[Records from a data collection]
╭──

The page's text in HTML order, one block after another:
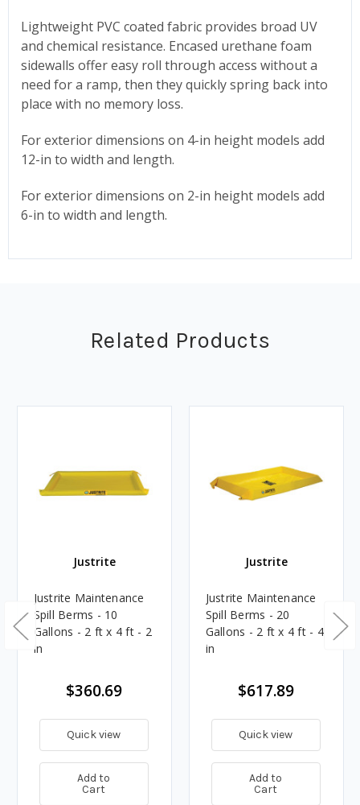
Lightweight PVC coated fabric provides broad UV
and chemical resistance. Encased urethane foam
sidewalls offer easy roll through access without a
need for a ramp, then they quickly spring back into
place with no memory loss.
For exterior dimensions on 4-in height models add
12-in to width and length.
For exterior dimensions on 2-in height models add
6-in to width and length.
Related Products
Justrite
Justrite Maintenance
Spill Berms - 10
Gallons - 2 ft x 4 ft - 2
in
$360.69
Quick view
Add to
Cart
Justrite
Justrite Maintenance
Spill Berms - 20
Gallons - 2 ft x 4 ft - 4
in
$617.89
Quick view
Add to
Cart

╰──

[TASK OBJECTIVE]
With the pictures omitted, the records above are to be repeated exactly.

[EXERCISE SOLUTION]
The page's text in HTML order, one block after another:
Lightweight PVC coated fabric provides broad UV
and chemical resistance. Encased urethane foam
sidewalls offer easy roll through access without a
need for a ramp, then they quickly spring back into
place with no memory loss.
For exterior dimensions on 4-in height models add
12-in to width and length.
For exterior dimensions on 2-in height models add
6-in to width and length.
Related Products
Justrite
Justrite Maintenance
Spill Berms - 10
Gallons - 2 ft x 4 ft - 2
in
$360.69
Quick view
Add to
Cart
Justrite
Justrite Maintenance
Spill Berms - 20
Gallons - 2 ft x 4 ft - 4
in
$617.89
Quick view
Add to
Cart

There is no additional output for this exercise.